34

AFTER SETTLING INTO his own apartment, Eizerman threw himself into his studies with gusto. He worked the first day without a break from morning until late at night, forgetting all about food and rest. During that day his attitude to Kapluner’s method of instruction changed significantly. Unexpectedly he found the lessons Kapluner had assigned held great interest for him and possessed their own kind of fascination. The task of retelling the story of “Grateful Vanya” in his own words in Russian captivated Eizerman by its enormous difficulty; while composing “Russian sentences” with great effort, which, of course, were neither “Russian” nor “sentences,” he kept repeating to himself, “Fine! Splendid!” “When one manages to do something especially hard, one develops ‘a taste for learning.’ So what if Kapluner doesn’t allow me to utter a word in Yiddish! So what if my tongue gets twisted pronouncing such difficult sounds as tsiz. Let it! The harder it is, the better, the more interesting, and the more useful.”
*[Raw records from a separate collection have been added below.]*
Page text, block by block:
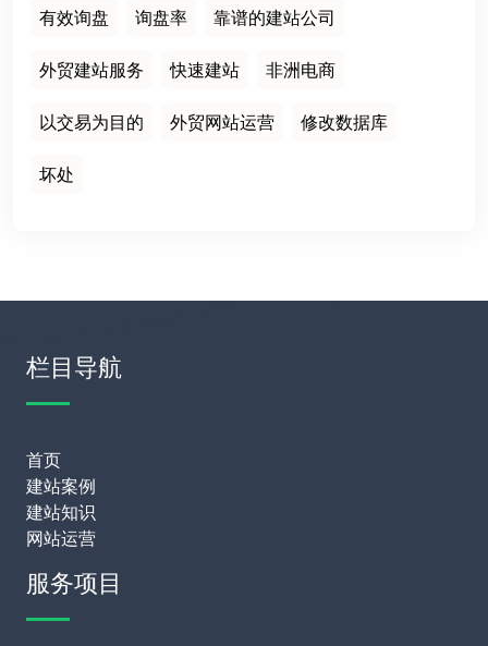
有效询盘 询盘率 靠谱的建站公司
外贸建站服务 快速建站 非洲电商
以交易为目的 外贸网站运营 修改数据库
坏处
栏目导航
首页
建站案例
建站知识
网站运营
服务项目
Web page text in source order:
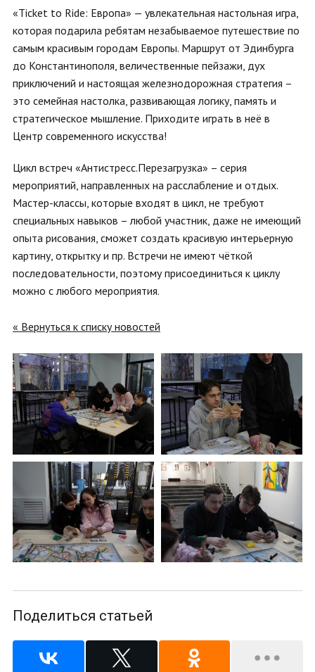
«Ticket to Ride: Европа» — увлекательная настольная игра,
которая подарила ребятам незабываемое путешествие по
самым красивым городам Европы. Маршрут от Эдинбурга
до Константинополя, величественные пейзажи, дух
приключений и настоящая железнодорожная стратегия –
это семейная настолка, развивающая логику, память и
стратегическое мышление. Приходите играть в неё в
Центр современного искусства!
Цикл встреч «Антистресс.Перезагрузка» – серия
мероприятий, направленных на расслабление и отдых.
Мастер-классы, которые входят в цикл, не требуют
специальных навыков – любой участник, даже не имеющий
опыта рисования, сможет создать красивую интерьерную
картину, открытку и пр. Встречи не имеют чёткой
последовательности, поэтому присоединиться к циклу
можно с любого мероприятия.
« Вернуться к списку новостей
Поделиться статьей
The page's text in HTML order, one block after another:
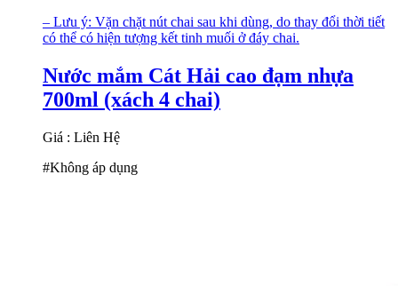
– Lưu ý: Vặn chặt nút chai sau khi dùng, do thay đổi thời tiết
có thể có hiện tượng kết tinh muối ở đáy chai.
Nước mắm Cát Hải cao đạm nhựa
700ml (xách 4 chai)
Giá : Liên Hệ
#Không áp dụng
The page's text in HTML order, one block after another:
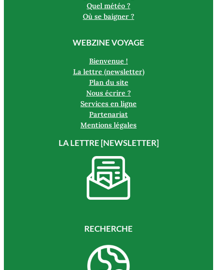
Quel météo ?
Où se baigner ?
WEBZINE VOYAGE
Bienvenue !
La lettre (newsletter)
Plan du site
Nous écrire ?
Services en ligne
Partenariat
Mentions légales
LA LETTRE [NEWSLETTER]
RECHERCHE
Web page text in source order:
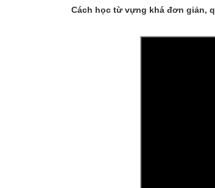
Cách học từ vựng khá đơn giản,
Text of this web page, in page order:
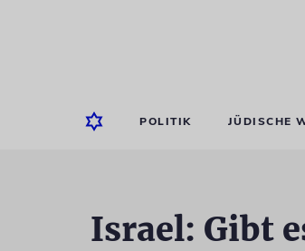
POLITIK JÜDISCHE
Israel: Gibt
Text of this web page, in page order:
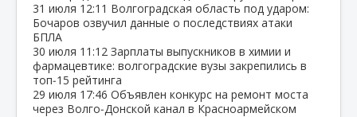
31 июля 12:11 Волгоградская область под ударом:
Бочаров озвучил данные о последствиях атаки
БПЛА
30 июля 11:12 Зарплаты выпускников в химии и
фармацевтике: волгоградские вузы закрепились в
топ‑15 рейтинга
29 июля 17:46 Объявлен конкурс на ремонт моста
через Волго‑Донской канал в Красноармейском
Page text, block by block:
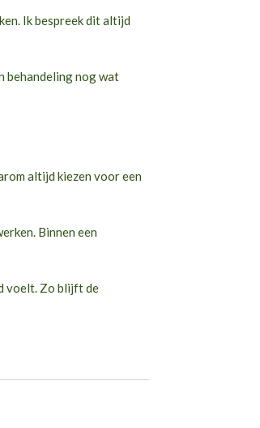
Ik bespreek dit altijd
behandeling nog wat
altijd kiezen voor een
Binnen een
voelt. Zo blijft de
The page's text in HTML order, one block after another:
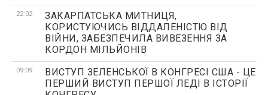
22:02
ЗАКАРПАТСЬКА МИТНИЦЯ,
КОРИСТУЮЧИСЬ ВІДДАЛЕНІСТЮ ВІД
ВІЙНИ, ЗАБЕЗПЕЧИЛА ВИВЕЗЕННЯ ЗА
КОРДОН МІЛЬЙОНІВ
09:09
ВИСТУП ЗЕЛЕНСЬКОЇ В КОНГРЕСІ США - ЦЕ
ПЕРШИЙ ВИСТУП ПЕРШОЇ ЛЕДІ В ІСТОРІЇ
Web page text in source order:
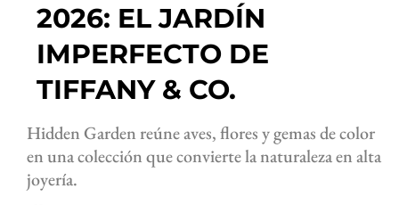
2026: EL JARDÍN
IMPERFECTO DE
TIFFANY & CO.
Hidden Garden reúne aves, flores y gemas de color
en una colección que convierte la naturaleza en alta
joyería.
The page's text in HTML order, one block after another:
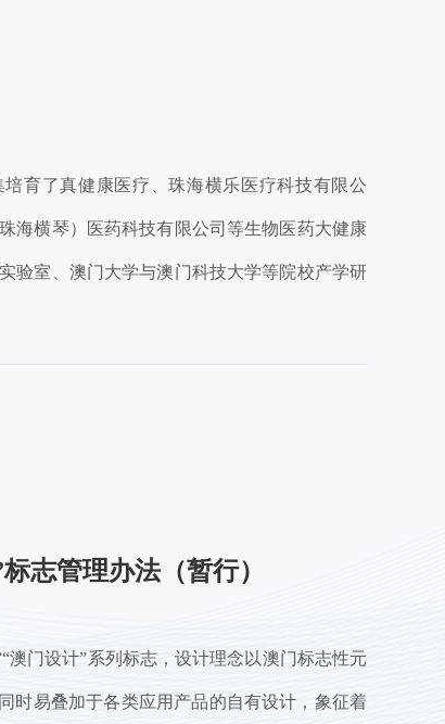
育了真健康医疗、珠海横乐医疗科技有限公
海横琴）医药科技有限公司等生物医药大健康
验室、澳门大学与澳门科技大学等院校产学研
志管理办法（暂行）
澳门设计”系列标志，设计理念以澳门标志性元
时易叠加于各类应用产品的自有设计，象征着

The next day, in a cheerful and self-confident frame of mind, Eizerman set off to his lesson with Kapluner. Feeling a surge of energy, he advanced boldly to his decisive battle with Russian grammar like a brave soldier and was confident of victory.

In Kapluner’s room, Eizerman found not only his young teacher but also his father, an older man with a paunch, a rounded, trimmed beard, wearing gold-rimmed glasses. He stood next to the wall with one hand behind his back, holding a fat cigar in the other. His son, the younger Kapluner, was sitting at the table, his head bowed, listening to his father’s words, doodling dreamily with a pencil on a piece of paper.

When Eizerman entered the room, the elder Kapluner was saying in a decisive and insistent tone of voice, “Nevertheless, I repeat, it’s essential to maintain ‘decorum.’ ”

Upon seeing Eizerman come in, he asked, “Is this your new pupil?”

“Yes!” replied his son, raising his head, as if awakened. Standing up from his place at the table, he added firmly, “I’m going to work with him now.”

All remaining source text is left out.